This is version 2 of my Task Watchers patches.
Task watchers calls functions whenever a task forks, execs, changes its
[re][ug]id, or exits.
Task watchers is primarily useful to existing kernel code as a means of making
the code in fork and exit more readable. Kernel code uses these paths by
marking a function as a task watcher much like modules mark their init
functions with module_init(). This improves the readability of copy_process().

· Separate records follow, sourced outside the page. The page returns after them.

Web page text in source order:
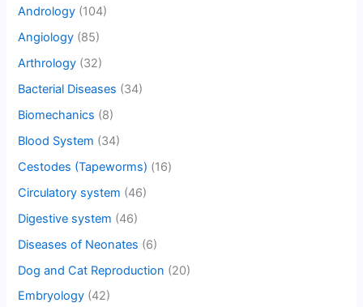
Andrology (104)
Angiology (85)
Arthrology (32)
Bacterial Diseases (34)
Biomechanics (8)
Blood System (34)
Cestodes (Tapeworms) (16)
Circulatory system (46)
Digestive system (46)
Diseases of Neonates (6)
Dog and Cat Reproduction (20)
Embryology (42)
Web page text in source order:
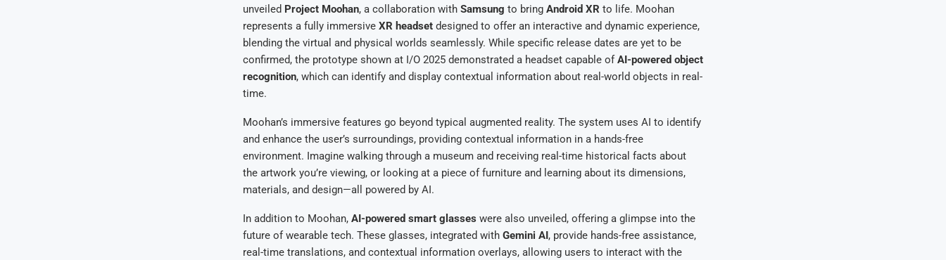
unveiled Project Moohan, a collaboration with Samsung to bring Android XR to life. Moohan
represents a fully immersive XR headsetdesigned to offer an interactive and dynamic experience,
blending the virtual and physical worlds seamlessly. While specific release dates are yet to be
confirmed, the prototype shown at I/O 2025 demonstrated a headset capable of AI-powered object
recognition, which can identify and display contextual information about real-world objects in real-
time.
Moohan’s immersive features go beyond typical augmented reality. The system uses AI to identify
and enhance the user’s surroundings, providing contextual information in a hands-free
environment. Imagine walking through a museum and receiving real-time historical facts about
the artwork you’re viewing, or looking at a piece of furniture and learning about its dimensions,
materials, and design—all powered by AI.
In addition to Moohan, AI-powered smart glasses were also unveiled, offering a glimpse into the
future of wearable tech. These glasses, integrated with Gemini AI , provide hands-free assistance,
real-time translations, and contextual information overlays, allowing users to interact with the
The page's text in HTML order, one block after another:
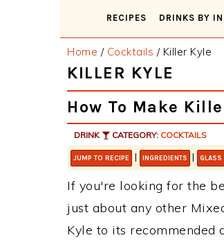
RECIPES DRINKS BY
Home / Cocktails /Killer Kyle
KILLER KYLE
How To Make
DRINK CATEGORY: COCKTAILS
JUMP TO RECIPE | INGREDIENTS | GLASS
If you're looking for the
just about any other
Kyle to its recommended
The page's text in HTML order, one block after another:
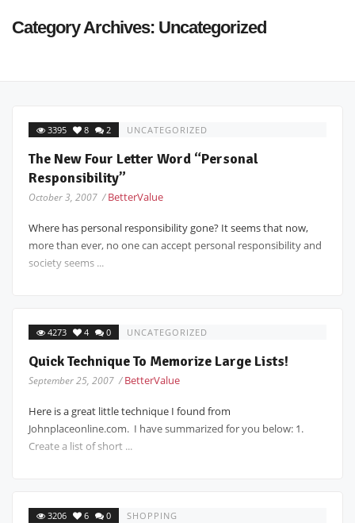
Category Archives: Uncategorized
3395 8 2 UNCATEGORIZED
The New Four Letter Word “Personal
Responsibility”
October 3, 2007 /BetterValue
Where has personal responsibility gone? It seems that now,
more than ever, no one can accept personal responsibility and
society seems ...
4273 4 0 UNCATEGORIZED
Quick Technique To Memorize Large Lists!
September 25, 2007 /BetterValue
Here is a great little technique I found from
Johnplaceonline.com. I have summarized for you below: 1.
Create a list of short ...
3206 6 0 SHOPPING
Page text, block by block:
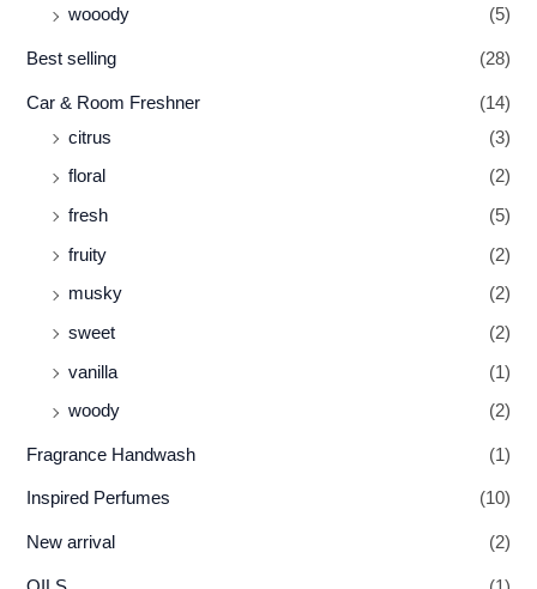
wooody (5)
Best selling (28)
Car & Room Freshner
(14)
citrus
(3)
floral (2)
fresh (5)
fruity (2)
musky (2)
sweet (2)
vanilla (1)
woody (2)
Fragrance Handwash (1)
Inspired Perfumes (10)
New arrival (2)
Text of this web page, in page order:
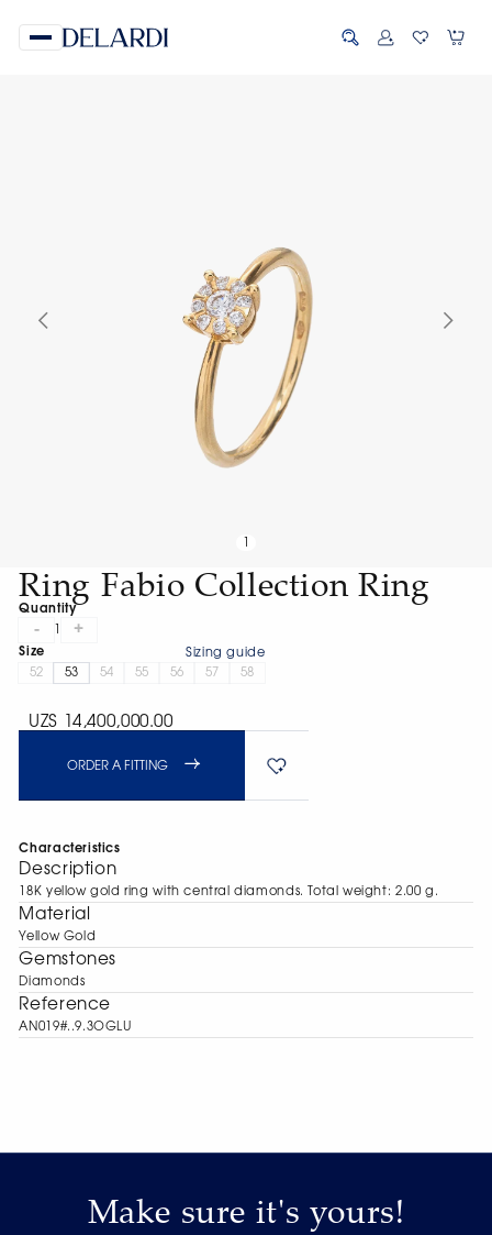
Ring Fabio Collection Ring
Quantity
- +
Size
Sizing guide
52
53 54 55 56 57 58
UZS 14,400,000.00
ORDER A FITTING
Characteristics
Description
18K yellow gold ring with central diamonds. Total weight: 2.00 g.
Material
Yellow Gold
Gemstones
Diamonds
Reference
AN019#..9.3OGLU
Make sure it's yours!

The first patch adds the basic infrastructure of task watchers: notification
function calls in the various paths and a table of function pointers to be
called. It uses an ELF section because parts of the table must be gathered
from all over the kernel code and using the linker is easier than resolving
and maintaining complex header interdependencies. An ELF table is also ideal
because its "readonly" nature means that no locking nor list traversal are
required.
Subsequent patches adapt existing parts of the kernel to use a task watcher
-- typically in the fork, clone, and exit paths:
FEATURE (notes) RELEVANT CONFIG VARIABLE
-----------------------------------------------------------------------
audit [ CONFIG_AUDIT ... ]
semundo [ CONFIG_SYSVIPC ]
cpusets [ CONFIG_CPUSETS ]
mempolicy [ CONFIG_NUMA ]
trace irqflags [ CONFIG_TRACE_IRQFLAGS ]
lockdep [ CONFIG_LOCKDEP ]
keys (for processes -- not for thread groups) [ CONFIG_KEYS ]
process events connector [ CONFIG_PROC_EVENTS ]
TODO:
Mark the task watcher table ELF section read-only. I've tried to "fix"
the .lds files to do this with no success. I'd really appreciate help
from folks familiar with writing linker scripts.
I'm working on three more patches that add support for creating a task
watcher from within a module using an ELF section. They haven't recieved
as much attention since I've been focusing on measuring the performance
impact of these patches.
Changes:
since v2 RFC:
Updated to 2.6.19-rc2-mm2
Compiled, booted, tested, and benchmarked
Testing
Booted with audit=1 profile=2
Enabled profiling tools
Enabled auditing
Ran random syscall test
IRQ trace and lockdep CONFIG=y not tested
Benchmarks
A clone benchmark (try to clone as fast as possible)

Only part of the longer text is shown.